> Exercise brief:
The response must contain every line below in which "ядовитых" appears.

==========

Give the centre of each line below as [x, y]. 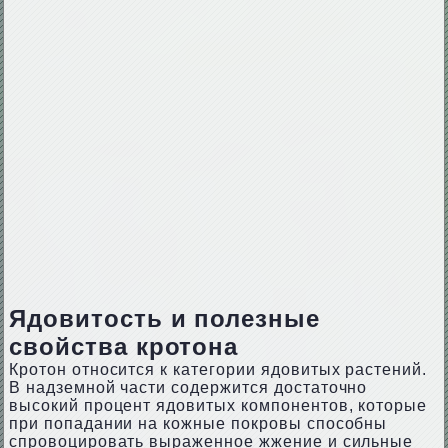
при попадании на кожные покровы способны [198, 423]
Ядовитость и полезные [164, 318]
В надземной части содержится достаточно [188, 387]
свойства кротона [123, 346]
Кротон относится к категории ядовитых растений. [218, 369]
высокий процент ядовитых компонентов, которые [218, 405]
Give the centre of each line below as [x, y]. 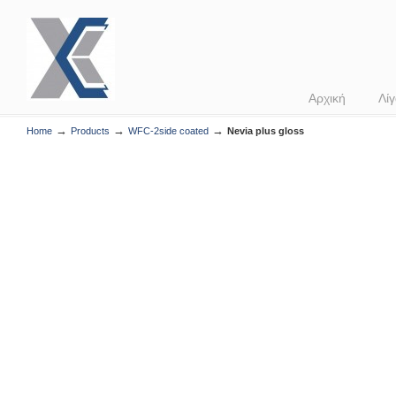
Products [90, 131]
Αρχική [327, 98]
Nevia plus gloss [266, 131]
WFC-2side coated [168, 131]
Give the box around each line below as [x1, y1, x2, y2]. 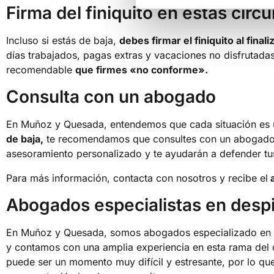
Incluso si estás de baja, [6, 34, 119, 46]
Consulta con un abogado [6, 86, 216, 107]
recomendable [6, 63, 75, 76]
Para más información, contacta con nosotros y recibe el [6, 171, 268, 184]
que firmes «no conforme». [75, 63, 208, 76]

==========

> Completed task:
Кротон относится к категории ядовитых растений. [218, 369]
высокий процент ядовитых компонентов, которые [218, 405]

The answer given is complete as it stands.